Some would be in the urban core of Las Vegas, and others would dot remote, rural stretches of Nevada. Other Victory Schools would serve children from Native American reservations.
That’s why all Victory Schools need the flexibility to create plans for improvements and using the funding, State Superintendent of Public Instruction Dale Erquiaga said Thursday at the hearing for Senate Bill 432 before the Senate Committee on Education.
That bill would put nearly $50 million toward schools designated as Victory Schools across a two-year period. The hearing was the bill’s first and is among Gov. Brian Sandoval’s sweeping goals for education reform and funding in Nevada.
Erquiaga said it’s important for the roughly 35 schools that the state Department of Education picks to develop plans for community engagement.
“They have to identify the root cause, if you will, and they have to talk to their community about that,” he said.
That flexibility means that schools would have broad leeway in how it spends the funds. Examples in the legislation include prekindergarten programs, a summer academy, professional development, or social and health services.
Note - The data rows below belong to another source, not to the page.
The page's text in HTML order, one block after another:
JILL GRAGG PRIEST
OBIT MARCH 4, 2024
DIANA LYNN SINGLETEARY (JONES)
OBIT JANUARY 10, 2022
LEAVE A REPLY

Schools can also come up with other ideas on their own, which would be sent to the state Department of Education. All plans from the schools would need to detail how the money is spent.
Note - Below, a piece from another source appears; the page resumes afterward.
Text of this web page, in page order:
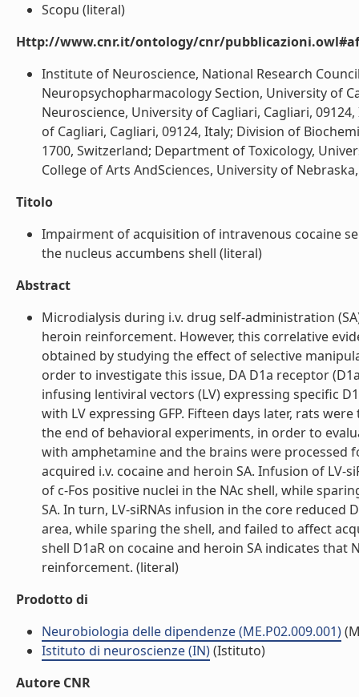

Schools will be selected by looking at the U.S. Census Bureau’s federal poverty levels by ZIP code.
Schools will be drawn from 17 ZIP codes identified as high-poverty areas in Clark, Nye, Humboldt, Elko and Washoe counties.
The state Department of Education in January announced that Nevada has 78 underperforming schools, including 49 in the Clark County School District.
An independent auditor would evaluate the effectiveness of the Victory Schools, and the state could withhold money if school performance continues to be unsatisfactory, under the bill.
Testimony for the bill was widely supportive, coming from groups that included Clark County School District and charter school officials.
The Victory Schools bill is one piece of Sandoval’s broader initiatives for education reform. His plan also calls for the creation of an Achievement School District, which would involve a state takeover of an estimated six to 10 schools in Nevada. A separate bill, Assembly Bill 448, would create a process for identifying schools for the Achievement School District.
Erquiaga said that the Victory Schools are separate from the Achievement School District, noting the two sometimes get mixed up. He used a line from the 1977 film “Star Wars” to make his point about the distinction.
“If I could engage in a Jedi mind trick, I would say these are not those droids you’re looking for,” he said.